From collecting and annotating your data, utilizing a wide range of pre-trained models, or even training your own model, to deploying, monitoring, and securing your application, it can all be done in one place with Viso.ai.

Let’s explore the steps of building an AI for the blind one by one and go through some examples.

Data Collection and Annotation

Deep learning models are highly dependent on data quality and volume. Data collection and cleaning are critical steps in developing effective deep-learning models. While tools like the Viso suite can make it easier, those tasks are still time-consuming.

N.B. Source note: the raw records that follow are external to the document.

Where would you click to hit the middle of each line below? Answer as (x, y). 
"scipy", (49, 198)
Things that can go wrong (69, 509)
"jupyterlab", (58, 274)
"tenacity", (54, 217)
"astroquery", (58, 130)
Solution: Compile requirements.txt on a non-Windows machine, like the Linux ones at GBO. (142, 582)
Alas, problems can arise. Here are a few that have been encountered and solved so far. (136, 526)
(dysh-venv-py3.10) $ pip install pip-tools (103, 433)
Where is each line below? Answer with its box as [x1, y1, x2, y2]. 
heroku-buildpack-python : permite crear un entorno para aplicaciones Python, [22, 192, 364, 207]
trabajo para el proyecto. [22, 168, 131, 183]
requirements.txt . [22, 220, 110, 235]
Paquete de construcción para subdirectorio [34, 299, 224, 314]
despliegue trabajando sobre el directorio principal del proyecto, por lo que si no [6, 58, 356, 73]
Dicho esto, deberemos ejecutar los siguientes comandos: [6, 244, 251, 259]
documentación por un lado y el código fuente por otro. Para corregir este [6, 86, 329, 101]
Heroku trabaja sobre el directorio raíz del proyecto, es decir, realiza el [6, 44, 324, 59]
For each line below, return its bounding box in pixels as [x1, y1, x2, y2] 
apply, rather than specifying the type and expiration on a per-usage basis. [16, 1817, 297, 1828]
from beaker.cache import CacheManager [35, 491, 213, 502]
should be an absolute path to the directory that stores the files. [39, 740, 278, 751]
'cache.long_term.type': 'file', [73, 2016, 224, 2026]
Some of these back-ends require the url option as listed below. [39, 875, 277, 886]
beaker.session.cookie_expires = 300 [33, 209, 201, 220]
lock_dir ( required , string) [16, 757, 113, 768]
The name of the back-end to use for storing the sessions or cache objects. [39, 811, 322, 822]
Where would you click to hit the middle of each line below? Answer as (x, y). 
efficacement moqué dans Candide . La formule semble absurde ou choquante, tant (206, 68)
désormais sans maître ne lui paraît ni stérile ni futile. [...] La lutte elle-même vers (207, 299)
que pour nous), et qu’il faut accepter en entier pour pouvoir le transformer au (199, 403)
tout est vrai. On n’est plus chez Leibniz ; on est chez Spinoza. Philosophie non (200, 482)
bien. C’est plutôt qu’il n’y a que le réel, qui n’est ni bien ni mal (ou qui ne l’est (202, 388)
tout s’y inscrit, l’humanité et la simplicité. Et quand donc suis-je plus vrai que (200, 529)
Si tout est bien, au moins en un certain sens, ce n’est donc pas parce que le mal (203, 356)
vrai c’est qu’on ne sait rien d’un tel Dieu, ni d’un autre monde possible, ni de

However, public datasets are available for a variety of tasks, whether it is captioning, segmentation, detection, NLP, or even video data. We have huge datasets that have been collected and worked on by researchers like the examples below.

 

  • COCO: A well-known large-scale dataset for multiple tasks: Segmentation, object detection, and captioning.
  • Open Images: A large dataset that has around ~9M images with image-level labels, object bounding boxes, object segmentation masks, visual relationships, and localized narratives.

 

all in one example from the open Images, AI for the blind
All-in-one example from the Open Images dataset. Source.

 

However, these datasets are not designed for the specific needs of the visually impaired. An AI for the blind requires a more focused and detailed approach to data collection and annotation, considering this user group’s unique challenges and requirements.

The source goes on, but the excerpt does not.